J. Cent. South Univ. Technol. (2010) 17: 816-823
DOI: 10.1007/s11771-010-0561-x
MA Han-jie(马汉杰), CHEN Yao-wu(陈耀武)
Institute of Advanced Digital Technologies and Instrumentation, Zhejiang University, Hangzhou 310027, China
? Central South University Press and Springer-Verlag Berlin Heidelberg 2010
Abstract: In order to improve the video quality of transmission with data loss, a spatial and temporal error concealment method was proposed, which considered both the state information of the network and the perceptual weight of the video content. The proposed method dynamically changed the reliability weight of the neighboring macroblock, which was used to conceal the lost macroblocks according to the packet loss rate of the current channel state. The perceptual weight map was utilized as side information to do weighted pixel interpolation and side-match based motion compensation for spatial and temporal error concealment, respectively. And the perceptual weight of the neighboring macroblocks was adaptively modified according to the perceptual weight of the lost macroblocks. Compared with the method used in H.264 joint model, experiment results show that the proposed method performs well both in subjective video quality and objective video quality, and increases the average peak signal-to-noise ratio (PSNR) of the whole frame by about 0.4 dB when the video bitstreams are transmitted with packets loss.
Key words: error concealment; reliability weight; perceptual weight map; weighted pixel interpolation; motion compensation; side information; H.264
1 Introduction
The applications of video communications, especially over the wireless channels, are rapidly increasing and in the meanwhile, the requirements for good video quality transmission are also growing. The difficulty lies in that the data packets may be lost or damaged due to either traffic congestion in the current Internet or bit errors in the wireless networks caused by impairments of physical channels [1]. Moreover, the use of predictive coding and variable length coding in video compression makes the transmitting data more sensitive to data errors. In order to solve this problem, many techniques were proposed, such as forward error correcting (FEC), automatic repeat request (ARQ), error resilient encoding and error concealment.
Error concealment is always applied at the decoder side and carries less overhead bandwidth and has no delay. It recovers the lost information by utilizing the smoothing property of image or video signals and the spatial/temporal interpolation [2-3]. ZENG and LIU [4] proposed a spatial error concealment method based on geometric structure, CHEN et al [5] proposed an error concealment method using a context-based model, and YE et al [6] presented a content-based error concealment method by block classification. In order to improve the performance of error concealment, error resilient tools, such as scalable coding [7], multi-description coding [8], reference picture selection [9] and redundant pictures [10], were combined in some other applications.

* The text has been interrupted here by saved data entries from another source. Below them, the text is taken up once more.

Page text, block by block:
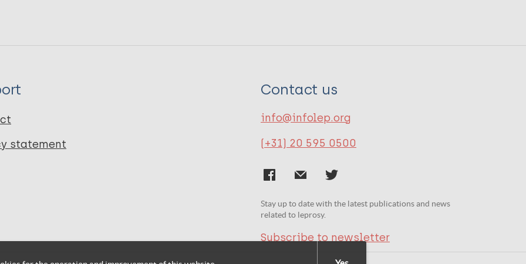
statement
Contact us
info@infolep.org
(+31) 20 595 0500
Stay up to date with the latest publications and news
related to leprosy.
Subscribe to newsletter
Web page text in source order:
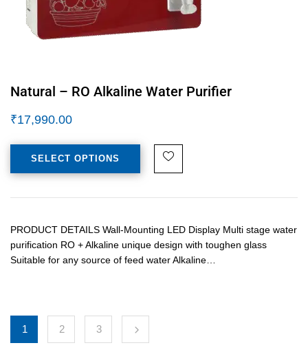
Natural – RO Alkaline Water Purifier
₹17,990.00
SELECT OPTIONS
PRODUCT DETAILS Wall-Mounting LED Display Multi stage water
purification RO + Alkaline unique design with toughen glass
Suitable for any source of feed water Alkaline…
1 2 3
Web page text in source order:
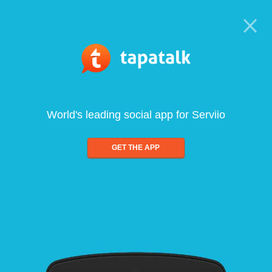
World's leading social app for Serviio
GET THE APP
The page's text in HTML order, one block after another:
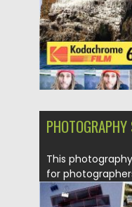
PHOTOGRAPHY
This
for
other...
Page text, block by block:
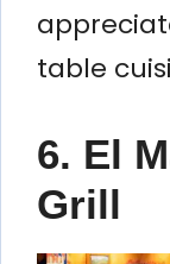
table
6. El
Grill

Side information is also a very useful tool to improve the error concealment. It can be embedded into the video information without much more overhead and delay [11-13], and can also be combined with other error resilient tools [14].
The latest video compression standard H.264 performs well in the compression ratio. Although there are many error resilient tools, it still needs error concealment at the decoder when there are some data loss presented [15]. In order to improve the video quality of this latest video compression standard, many video concealment tools were also proposed. WANG et al [16] proposed an error concealment method based on pixel interpolation and motion estimation, which was employed in the H.264 joint model. XU and ZHOU [17] refined the error concealment using sub-blocks and directional edges. BU et al [18] proposed an error concealment method with significant macroblock determination and protection. CHUNG et al [19] proposed an error concealment for the intra-frame with bit-error detection and directional concealment.
The above methods did not take the current channel state information into consideration. In other words, they did not consider the reliability of the reconstructed macroblocks to conceal the lost data. In this work, a network-aware perceptual error concealment method with side information was proposed. Depending on the current channel state information, the proposed method dynamically changed the reliability weight of the reconstructed macroblocks according to the packet loss rate. The content of the encoded video frame was also taken into consideration and the perceptual weight map of the video frame was utilized as the side information. Based on these two factors, the weight interpolation and side-match based motion compensation was used to perform spatial and temporal error concealment in order to reconstruct the lost video data, respectively.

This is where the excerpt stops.